Concluyó que no existía perjuicio irremediable que justificara el amparo solicitado, pues el accionante había elegido libremente su profesión militar y seguiría gozando hasta la fecha en que le sea autorizado su retiro del servicio activo, de todos los derechos y garantías laborales en el desempeño de su cargo

IV. La sentencia impugnada

El Tribunal Administrativo de Cundinamarca, Sección Segunda, Subsección D, con sentencia de 27 de enero de 2015, declaró la carencia actual del objeto con respecto al derecho de petición, y negó la acción de tutela incoada contra la Nación, Ministerio de Defensa - Fuerza Aérea Colombiana (fls. 38-52).

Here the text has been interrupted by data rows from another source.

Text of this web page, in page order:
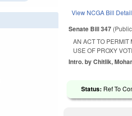
View NCGA Bill
Senate Bill 347
AN ACT TO PERMIT
USE OF PROXY
Intro. by Chitlik,
Status: Ref To

Hizo un recuento normativo y jurisprudencial con respecto al derecho de petición para concluir que aunque la entidad no dio respuesta a las solicitudes del actor dentro del límite establecido en la ley, ya le fueron contestadas y se le notificaron personalmente configurándose así la figura de hecho superado frente al derecho fundamental de petición.

Sobre el derecho fundamental de libre escogencia de profesión u oficio, indicó que conforme con la Sentencia T-718 de 2008 de la Corte Constitucional este derecho no es absoluto sino que en su aplicabilidad y protección deben mirarse ciertas limitantes tales como si tiene repercusiones de índole general que puedan afectar la comunidad, o existan restricciones legales debidamente motivadas, que no permitan desarrollar la facultad de abandonar o cambiar las condiciones laborales; o que sea una actividad de aquellas cuya finalidad sea el cumplimiento de uno de los fines esenciales del Estado en cuyo caso el empleador goza de un mayor grado de discrecionalidad o flexibilidad para ejercer la potestad de permitir o no el ejercicio laboral del empleado, ya sea por la naturaleza de las actividades que realiza, el objeto social que se persigue o si las necesidades públicas lo exigen.

Con respecto a los miembros de la fuerza pública, señaló que con mayor razón se aplica esta restricción, toda vez que su misión institucional está orientada al mantenimiento del orden público y la defensa de la soberanía, funciones de orden constitucional que por esto mismo, son parte del orden jurídico interno y que encuadra dentro de los límites establecidos para el libre desarrollo de la personalidad (artículo 16 superior).

V. La impugnación

El actor impugnó el fallo argumentando que el plazo de tres años indicado por la Fuerza Aérea en la respuesta, seguía vulnerando sus derechos fundamentales pues, reiteró, no era su deseo continuar en servicio activo y este plazo en ningún momento cumplía con la jurisprudencia de la Corte Constitucional en cuanto a ser razonable, necesario y proporcional (fls. 59-67).

En efecto, advirtió que no era cierto que haya recibido capacitación como “operario de mantenimiento de sillas de eyección de las (sic) especialidad electrónica aeronáutica del cuerpo técnico aeronáutico” sino como tecnólogo en electrónica, conocimientos que no había utilizado ya que desde que inició el servicio activo fue asignado al escuadrón de armamento aéreo, en manipulación de armamento para aeronaves, cargo que ha desempeñado con varias personas, algunas con más experiencia que él, lo cual demostraría que no es necesario esperar tres años para su retiro.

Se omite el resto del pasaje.